Part of the reason health plan rate increases appear to be tempering somewhat is the fact that employers have adopted a range of cost containment techniques that go beyond increased cost-sharing with employees, benefit experts said.
Benefit cuts and increased employee contributions are "getting old," said Bill Sharon, a senior vp at Aon Consulting in Tampa, Fla. "They've been doing this for six years now. Instead, employers are turning to chronic condition management, wellness and consumer-driven health plans to slow the rate of cost increases."
"Were seeing the fruits of the changes employers have made in health care as far as health management," agreed Blaine Bos, a worldwide partner at Mercer Health & Benefits in Minneapolis. "So trends that were in the very low double-digits are going to be closer to 7% to 9%."
By contrast, "companies that rely on cost-sharing and cutting benefits have a higher trend than those that take a multifaceted approach around disease and population health management," said Tom Billet, a senior consultant at Watson Wyatt Worldwide in Stamford, Conn. "There is no research that shows that continually cutting benefits does anything for you long-term. It's a loss for the company, and it's a loss for the employees," he said.
The consumerism movement that began with the introduction of account-based high-deductible health plans also is having a mitigating impact on the rate of increase in health care costs overall, said Mike Thompson, a principal at PricewaterhouseCoopers L.L.P. in New York.
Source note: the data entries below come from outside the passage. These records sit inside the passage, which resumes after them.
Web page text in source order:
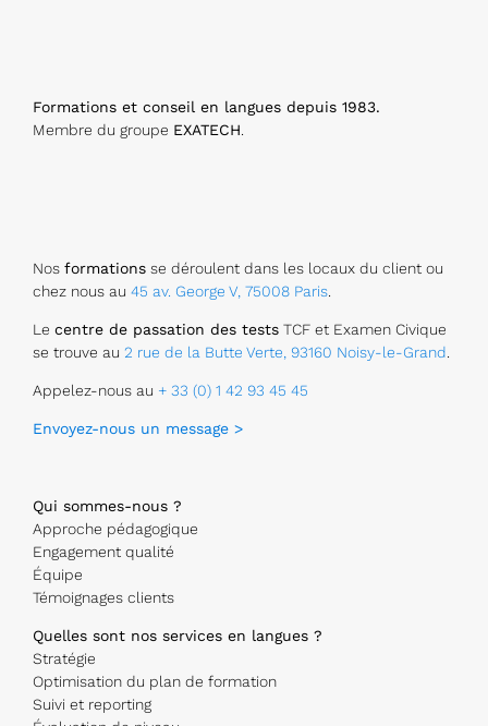
Formations et conseil en langues depuis 1983.
Membre du groupe EXATECH.
Nos formations se déroulent dans les locaux du client ou
chez nous au 45 av. George V, 75008 Paris.
Le centre de passation des tests TCF et Examen Civique
se trouve au 2 rue de la Butte Verte, 93160 Noisy-le-Grand.
Appelez-nous au + 33 (0) 1 42 93 45 45
Envoyez-nous un message >
Qui sommes-nous ?
Approche pédagogique
Engagement qualité
Équipe
Témoignages clients
Quelles sont nos services en langues ?
Stratégie
Optimisation du plan de formation
Suivi et reporting
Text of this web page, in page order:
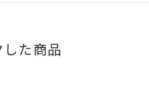
た商品
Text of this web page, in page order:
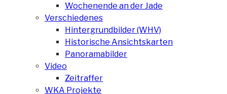
Wochenende an der Jade
Verschiedenes
Hintergrundbilder (WHV)
Historische Ansichtskarten
Panoramabilder
Video
Zeitraffer
WKA Projekte
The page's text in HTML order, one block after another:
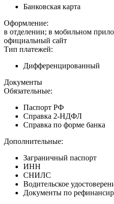
Банковская карта
Оформление:
в отделении; в мобильном
официальный сайт
Тип платежей:
Дифференцированный
Документы
Обязательные:
Паспорт РФ
Справка 2-НДФЛ
Справка по форме банка
Дополнительные:
Заграничный паспорт
ИНН
СНИЛС
Водительское
Документы по
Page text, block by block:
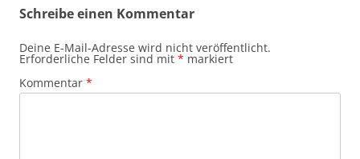
Schreibe einen Kommentar
Deine E-Mail-Adresse wird nicht veröffentlicht.
Erforderliche Felder sind mit * markiert
Kommentar *
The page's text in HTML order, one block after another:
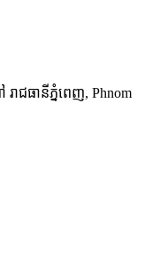
រាជធានីភ្នំពេញ, Phnom
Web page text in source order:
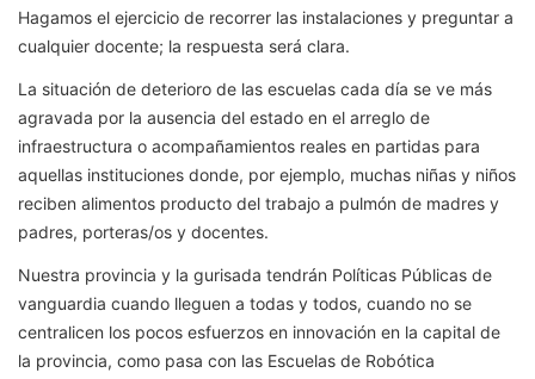
Hagamos el ejercicio de recorrer las instalaciones y preguntar a
cualquier docente; la respuesta será clara.
La situación de deterioro de las escuelas cada día se ve más
agravada por la ausencia del estado en el arreglo de
infraestructura o acompañamientos reales en partidas para
aquellas instituciones donde, por ejemplo, muchas niñas y niños
reciben alimentos producto del trabajo a pulmón de madres y
padres, porteras/os y docentes.
Nuestra provincia y la gurisada tendrán Políticas Públicas de
vanguardia cuando lleguen a todas y todos, cuando no se
centralicen los pocos esfuerzos en innovación en la capital de
la provincia, como pasa con las Escuelas de Robótica
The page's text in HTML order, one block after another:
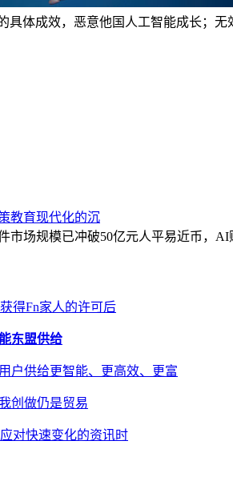
具体成效，恶意他国人工智能成长；无
教育现代化的沉
市场规模已冲破50亿元人平易近币，
得Fn家人的许可后
东盟供给
户供给更智能、更高效、更富
创做仍是贸易
对快速变化的资讯时
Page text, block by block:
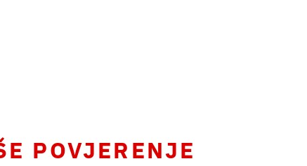
POVJERENJE
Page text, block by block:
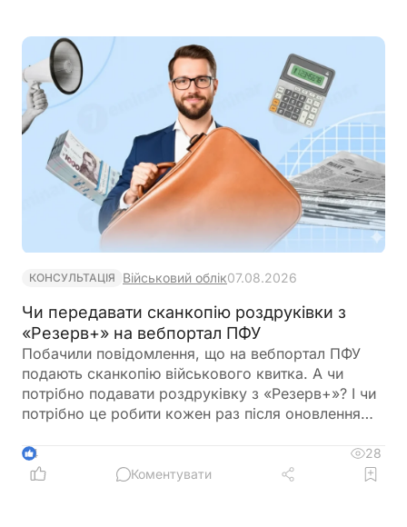
КОНСУЛЬТАЦІЯ Військовий облік07.08.2026
Чи передавати сканкопію роздруківки з
«Резерв+» на вебпортал ПФУ
Побачили повідомлення, що на вебпортал ПФУ
подають сканкопію військового квитка. А чи
потрібно подавати роздруківку з «Резерв+»? І чи
потрібно це робити кожен раз після оновлення
4
28
Коментувати
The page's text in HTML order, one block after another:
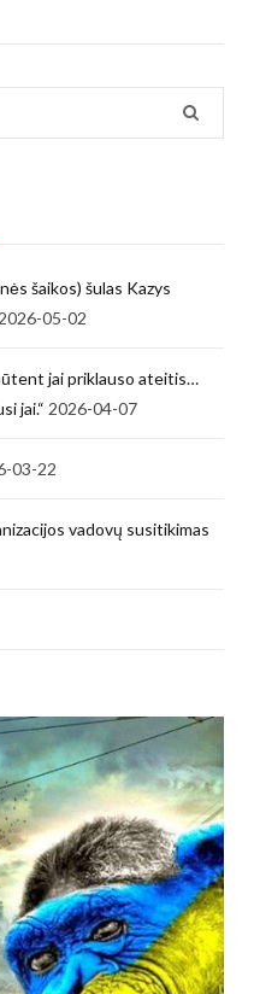
šaikos) šulas Kazys
2026-05-02
jai priklauso ateitis…
jai.“ 2026-04-07
03-22
vadovų susitikimas
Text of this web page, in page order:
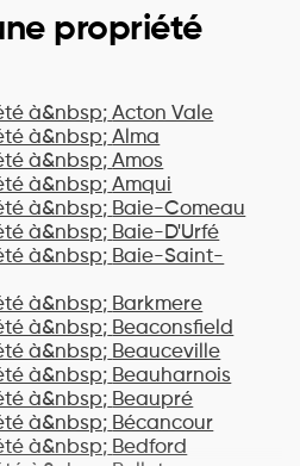
propriété
à&nbsp; Acton Vale
à&nbsp; Alma
à&nbsp; Amos
à&nbsp; Amqui
à&nbsp; Baie-Comeau
à&nbsp; Baie-D'Urfé
à&nbsp; Baie-Saint-
à&nbsp; Barkmere
à&nbsp; Beaconsfield
à&nbsp; Beauceville
à&nbsp; Beauharnois
à&nbsp; Beaupré
à&nbsp; Bécancour
à&nbsp; Bedford
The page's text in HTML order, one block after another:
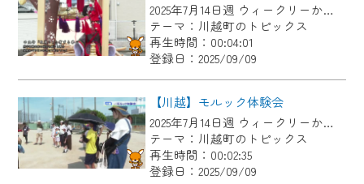
2025年7月14日週 ウィークリーかわごえにて放送
テーマ：川越町のトピックス
再生時間：00:04:01
登録日：2025/09/09
【川越】モルック体験会
2025年7月14日週 ウィークリーかわごえにて放送
テーマ：川越町のトピックス
再生時間：00:02:35
登録日：2025/09/09
【ご注意】
2024年9月24日からはご加入者様へのサー
ビス向上のため、
『CCNet Web TV』を利用いただくには、
一部コンテンツを除き、
CCNetサービスへの加入と『CCNetマイ
ページ※』へのログインが必要となりま
す。
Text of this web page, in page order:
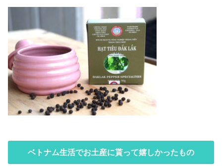
ベトナム生活でお土産に貰って嬉しかったもの
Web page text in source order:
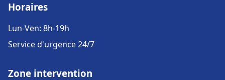
Horaires
Lun-Ven: 8h-19h
Service d'urgence 24/7
Zone intervention
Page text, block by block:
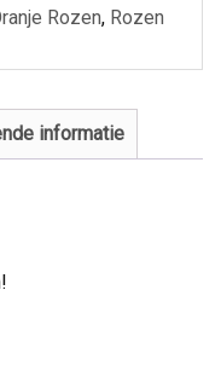
Rozen, Rozen
informatie
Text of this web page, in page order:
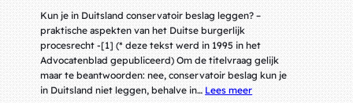
Kun je in Duitsland conservatoir beslag leggen? –
praktische aspekten van het Duitse burgerlijk
procesrecht -[1] (* deze tekst werd in 1995 in het
Advocatenblad gepubliceerd) Om de titelvraag gelijk
maar te beantwoorden: nee, conservatoir beslag kun je
in Duitsland niet leggen, behalve in… Lees meer
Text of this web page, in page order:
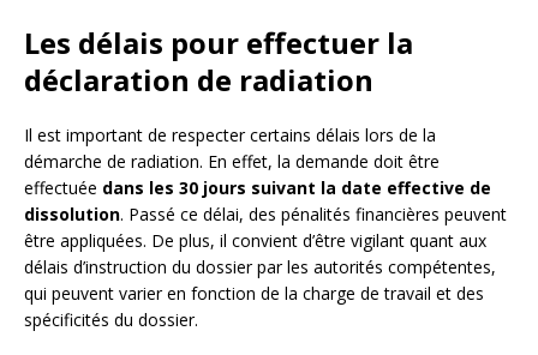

"The consumerism movement is far broader than consumer-driven health plans," Mr. Thompson said. "The net effect of increased cost-sharing and transparency of information is causing people to be more thoughtful in how they use the system," regardless of their health plan type.
"Some of those subtle changes are taking place in the PPO population because they're getting the same message as the people in consumer-directed. Like secondhand smoke--in a good way," Ms. Dudek said.
Though most health benefit experts acknowledge that employers are enjoying a respite from skyrocketing health plan costs, they were also quick to point out it will very likely be short-lived if history is any indicator.
"We may be hitting the bottom on the underwriting cycle," said Mr. Billet of Watson Wyatt. "It's good short-term news, just as it was back in the mid-90s, which proved to be temporary. I think that this will also prove to be temporary."
"There are major forces driving health care costs up that aren't going to change," Mr. Billet said. "Those are big-picture historical forces around issues like demographics, increasing use of technology and all sorts of other things that are underlying what's happening. I'll call those the tectonic plates of health care and health care costs," which can shift at any time.
Another example is genetically tailored drugs, he said.
"We're at the front end of the development of genetically tailored drugs that hold tremendous promise for what they can do for people clinically, but will also come at a huge cost," Mr. Billet said.